(WHAT TO DO):
Pick out each line below containing "accelerate".

Stored dataset items
══════════

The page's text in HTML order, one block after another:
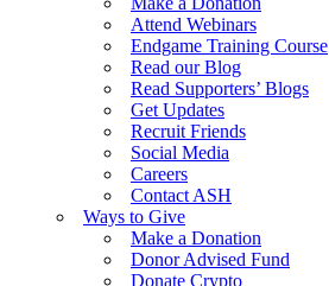
Attend Webinars
Endgame Training Course
Read our Blog
Read Supporters’ Blogs
Get Updates
Recruit Friends
Social Media
Careers
Contact ASH
Ways to Give
Make a Donation
Donor Advised Fund
Donate Crypto
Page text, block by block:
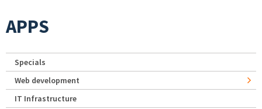
APPS
Specials
Web development
IT Infrastructure
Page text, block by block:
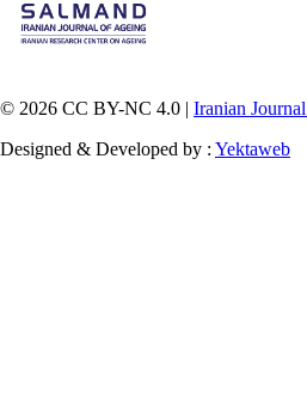
© 2026 CC BY-NC 4.0 | Iranian
Designed & Developed by : Yektaweb
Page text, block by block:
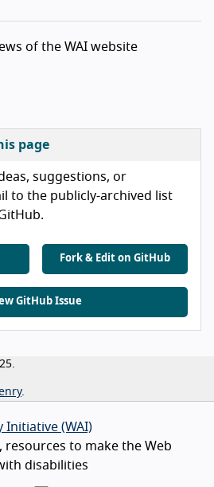
of the WAI website
page
suggestions, or
to the publicly-archived list
Fork & Edit on GitHub
GitHub Issue
.
Initiative (WAI)
resources to make the Web
disabilities
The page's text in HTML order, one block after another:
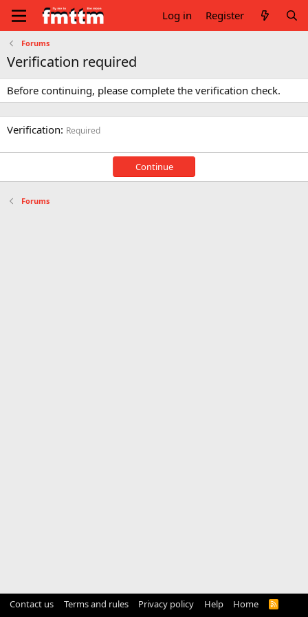
Log in Register
Forums
Verification required
Before continuing, please complete the verification check.
Verification Required
Continue
Forums
Contact us Terms and rules Privacy policy Help Home
R
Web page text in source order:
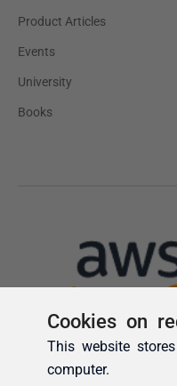
Cookies on
This website
computer.
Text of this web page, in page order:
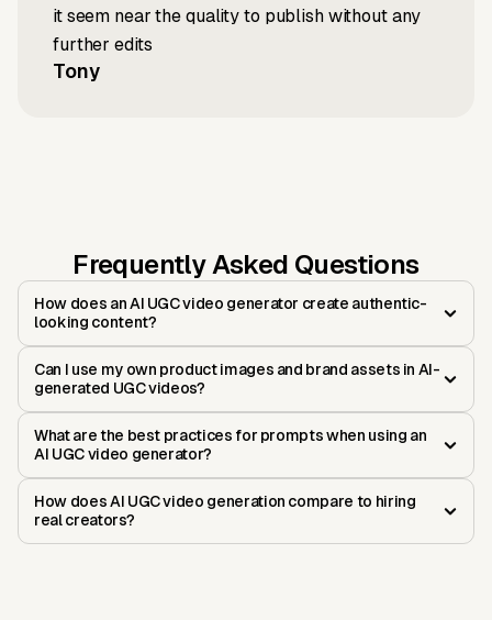
it seem near the quality to publish without any
further edits
Tony
Frequently Asked Questions
How does an AI UGC video generator create authentic-
looking content?
Can I use my own product images and brand assets in AI-
generated UGC videos?
What are the best practices for prompts when using an
AI UGC video generator?
How does AI UGC video generation compare to hiring
real creators?
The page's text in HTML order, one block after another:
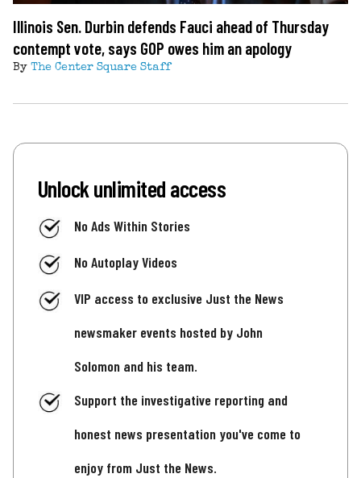
Illinois Sen. Durbin defends Fauci ahead of Thursday
contempt vote, says GOP owes him an apology
By The Center Square Staff
Unlock unlimited access
No Ads Within Stories
No Autoplay Videos
VIP access to exclusive Just the News
newsmaker events hosted by John
Solomon and his team.
Support the investigative reporting and
honest news presentation you've come to
enjoy from Just the News.
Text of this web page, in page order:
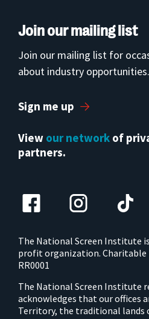
Join our mailing list
Join our mailing list for
about industry opportunities.
Sign me up
View our network of
partners.
The National Screen Institute
profit organization. Charitable
RR0001
The National Screen Institute
acknowledges that our offices
Territory, the traditional lands
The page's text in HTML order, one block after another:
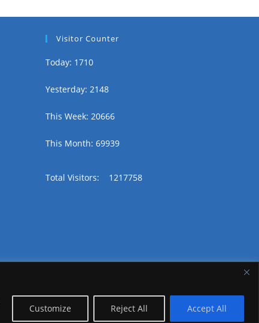
Customize Reject All Accept All
Visitor Counter
Today: 1710
Yesterday: 2148
This Week: 20666
This Month: 69939
Total Visitors: 1217758
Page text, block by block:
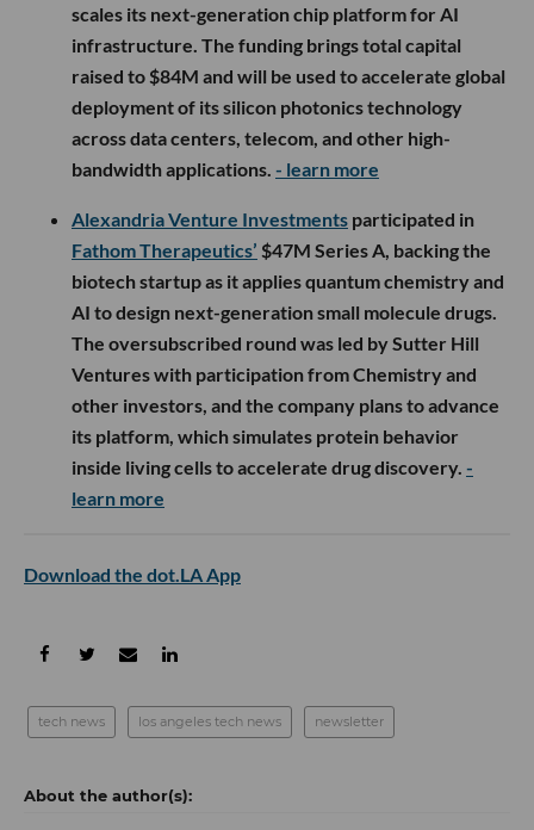
scales its next-generation chip platform for AI
infrastructure. The funding brings total capital
raised to $84M and will be used to accelerate global
deployment of its silicon photonics technology
across data centers, telecom, and other high-
bandwidth applications. - learn more
Alexandria Venture Investments participated in
Fathom Therapeutics’ $47M Series A, backing the
biotech startup as it applies quantum chemistry and
AI to design next-generation small molecule drugs.
The oversubscribed round was led by Sutter Hill
Ventures with participation from Chemistry and
other investors, and the company plans to advance
its platform, which simulates protein behavior
inside living cells to accelerate drug discovery. -
learn more
Download the dot.LA App
tech news los angeles tech news newsletter
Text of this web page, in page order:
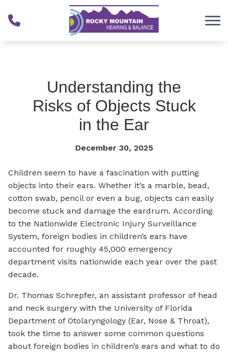
Understanding the
Risks of Objects Stuck
in the Ear
December 30, 2025
Children seem to have a fascination with putting
objects into their ears. Whether it’s a marble, bead,
cotton swab, pencil or even a bug, objects can easily
become stuck and damage the eardrum. According
to the Nationwide Electronic Injury Surveillance
System, foreign bodies in children’s ears have
accounted for roughly 45,000 emergency
department visits nationwide each year over the past
decade.
Dr. Thomas Schrepfer, an assistant professor of head
and neck surgery with the University of Florida
Department of Otolaryngology (Ear, Nose & Throat),
took the time to answer some common questions
about foreign bodies in children’s ears and what to do
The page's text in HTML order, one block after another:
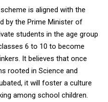
is aligned with the
by the Prime Minister of
students in the age group
6 to 10 to become
It believes that once
rooted in Science and
it will foster a culture
among school children.
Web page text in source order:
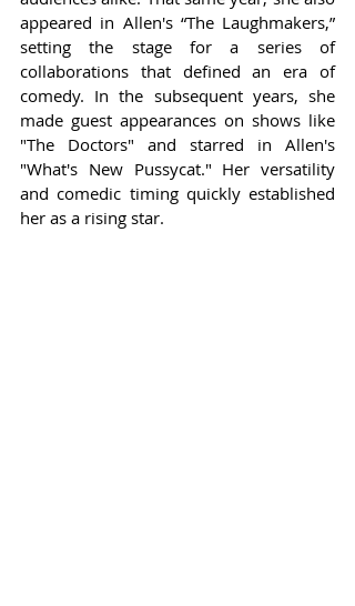
appeared in Allen's “The Laughmakers,”
setting the stage for a series of
collaborations that defined an era of
comedy. In the subsequent years, she
made guest appearances on shows like
"The Doctors" and starred in Allen's
"What's New Pussycat." Her versatility
and comedic timing quickly established
her as a rising star.
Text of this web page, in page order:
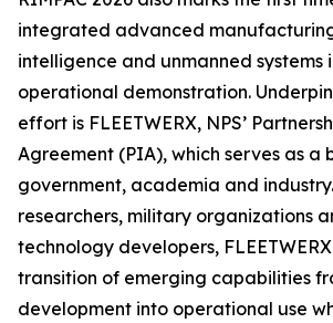
integrated advanced
intelligence and unmanned systems
operational demonstration.
effort is FLEETWERX, NPS’
Agreement (PIA), which serves as a
government, academia and
researchers, military organizations
technology developers,
transition of emerging capabilities
development into operational use
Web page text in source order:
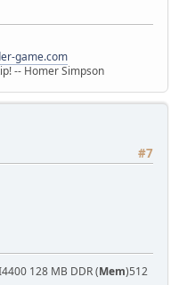
game.com
-- Homer Simpson
#7
128 MB DDR (Mem)512
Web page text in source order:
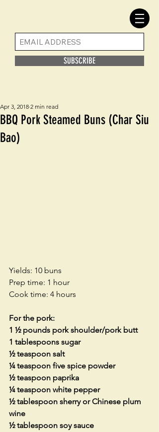
SUBSCRIBE
BBQ Pork Steamed Buns (Char Siu
Bao)
Apr 3, 2018 2 min read
Yields: 10 buns
Prep time: 1 hour
Cook time: 4 hours
For the pork:
1 ½ pounds pork shoulder/pork butt
1 tablespoons sugar
½ teaspoon salt
¼ teaspoon five spice powder
½ teaspoon paprika
¼ teaspoon white pepper
½ tablespoon sherry or Chinese plum
wine
½ tablespoon soy sauce
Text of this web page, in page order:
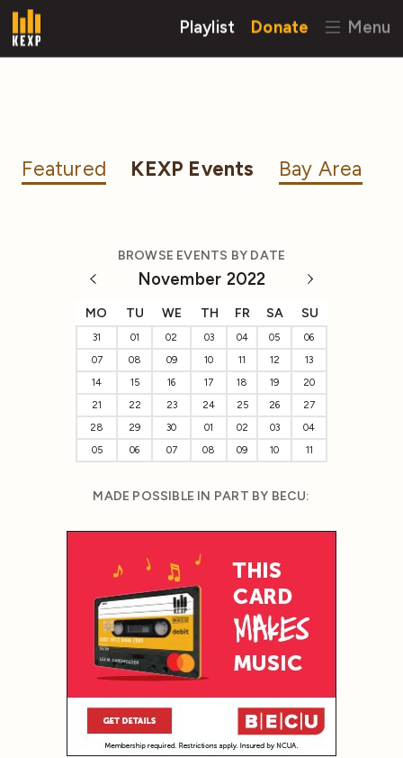
Playlist Donate Menu
Featured KEXP Events Bay Area
BROWSE EVENTS BY DATE
November 2022
MO TU WE TH FR SA SU
31 01 02 03 04 05
06
07
08 09 10 11 12
13
14
15 16 17 18 19
20
21
22 23 24 25 26
27
28
29 30 01 02 03
04
05
06 07 08 09 10 11
MADE POSSIBLE IN PART BY BECU:
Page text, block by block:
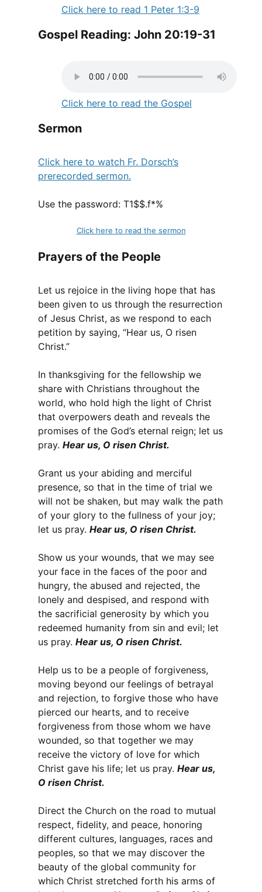
Click here to read 1 Peter 1:3-9
Gospel Reading: John 20:19-31
Click here to read the Gospel
Sermon
Click here to watch Fr. Dorsch’s
prerecorded sermon.
Use the password: T1$$.f*%
Click here to read the sermon
Prayers of the People
Let us rejoice in the living hope that has
been given to us through the resurrection
of Jesus Christ, as we respond to each
petition by saying, “Hear us, O risen
Christ.”
In thanksgiving for the fellowship we
share with Christians throughout the
world, who hold high the light of Christ
that overpowers death and reveals the
promises of the God’s eternal reign; let us
pray. Hear us, O risen Christ.
Grant us your abiding and merciful
presence, so that in the time of trial we
will not be shaken, but may walk the path
of your glory to the fullness of your joy;
let us pray. Hear us, O risen Christ.
Show us your wounds, that we may see
your face in the faces of the poor and
hungry, the abused and rejected, the
lonely and despised, and respond with
the sacrificial generosity by which you
redeemed humanity from sin and evil; let
us pray. Hear us, O risen Christ.
Help us to be a people of forgiveness,
moving beyond our feelings of betrayal
and rejection, to forgive those who have
pierced our hearts, and to receive
forgiveness from those whom we have
wounded, so that together we may
receive the victory of love for which
Christ gave his life; let us pray. Hear us,
O risen Christ.
Direct the Church on the road to mutual
respect, fidelity, and peace, honoring
different cultures, languages, races and
peoples, so that we may discover the
beauty of the global community for
which Christ stretched forth his arms of
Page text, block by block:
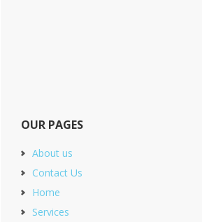
OUR PAGES
About us
Contact Us
Home
Services
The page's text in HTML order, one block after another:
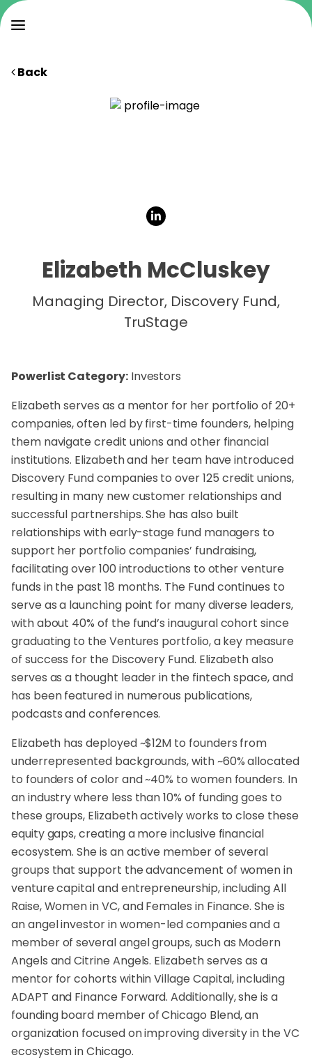
Back
Elizabeth McCluskey
Managing Director, Discovery Fund,
TruStage
Powerlist Category: Investors
Elizabeth serves as a mentor for her portfolio of 20+
companies, often led by first-time founders, helping
them navigate credit unions and other financial
institutions. Elizabeth and her team have introduced
Discovery Fund companies to over 125 credit unions,
resulting in many new customer relationships and
successful partnerships. She has also built
relationships with early-stage fund managers to
support her portfolio companies’ fundraising,
facilitating over 100 introductions to other venture
funds in the past 18 months. The Fund continues to
serve as a launching point for many diverse leaders,
with about 40% of the fund’s inaugural cohort since
graduating to the Ventures portfolio, a key measure
of success for the Discovery Fund. Elizabeth also
serves as a thought leader in the fintech space, and
has been featured in numerous publications,
podcasts and conferences.
Elizabeth has deployed ~$12M to founders from
underrepresented backgrounds, with ~60% allocated
to founders of color and ~40% to women founders. In
an industry where less than 10% of funding goes to
these groups, Elizabeth actively works to close these
equity gaps, creating a more inclusive financial
ecosystem. She is an active member of several
groups that support the advancement of women in
venture capital and entrepreneurship, including All
Raise, Women in VC, and Females in Finance. She is
an angel investor in women-led companies and a
member of several angel groups, such as Modern
Angels and Citrine Angels. Elizabeth serves as a
mentor for cohorts within Village Capital, including
ADAPT and Finance Forward. Additionally, she is a
founding board member of Chicago Blend, an
organization focused on improving diversity in the VC
ecosystem in Chicago.

══════════

(RESPONSE):
raised to $84M and will be used to accelerate global
inside living cells to accelerate drug discovery. -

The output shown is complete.